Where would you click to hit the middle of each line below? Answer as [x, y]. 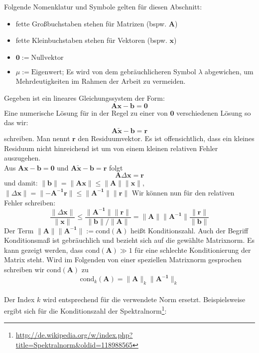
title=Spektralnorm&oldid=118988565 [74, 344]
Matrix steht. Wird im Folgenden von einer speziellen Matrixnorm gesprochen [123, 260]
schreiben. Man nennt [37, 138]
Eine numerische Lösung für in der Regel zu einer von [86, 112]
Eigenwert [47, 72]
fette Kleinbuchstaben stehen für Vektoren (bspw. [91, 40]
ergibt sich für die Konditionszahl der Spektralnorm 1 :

------------------------------

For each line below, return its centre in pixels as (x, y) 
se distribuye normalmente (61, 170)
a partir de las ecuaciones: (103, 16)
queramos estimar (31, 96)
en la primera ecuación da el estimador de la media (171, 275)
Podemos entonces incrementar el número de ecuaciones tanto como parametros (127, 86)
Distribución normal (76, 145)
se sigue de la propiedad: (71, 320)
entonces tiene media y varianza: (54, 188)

------------------------------

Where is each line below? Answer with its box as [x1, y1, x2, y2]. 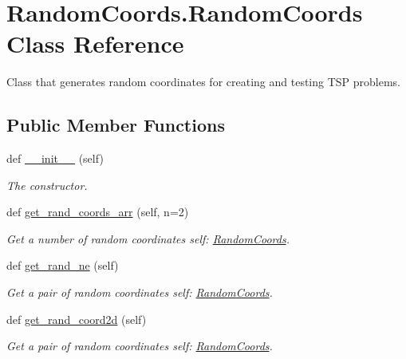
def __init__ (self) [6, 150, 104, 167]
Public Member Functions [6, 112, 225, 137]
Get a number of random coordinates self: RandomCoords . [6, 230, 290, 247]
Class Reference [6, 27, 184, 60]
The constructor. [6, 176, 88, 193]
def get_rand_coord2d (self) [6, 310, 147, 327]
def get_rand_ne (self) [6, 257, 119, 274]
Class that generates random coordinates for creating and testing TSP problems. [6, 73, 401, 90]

------------------------------

## Work to be completed
From the data above, report how many lines hold the word "einer", answering with the number by itself.

## Task result
2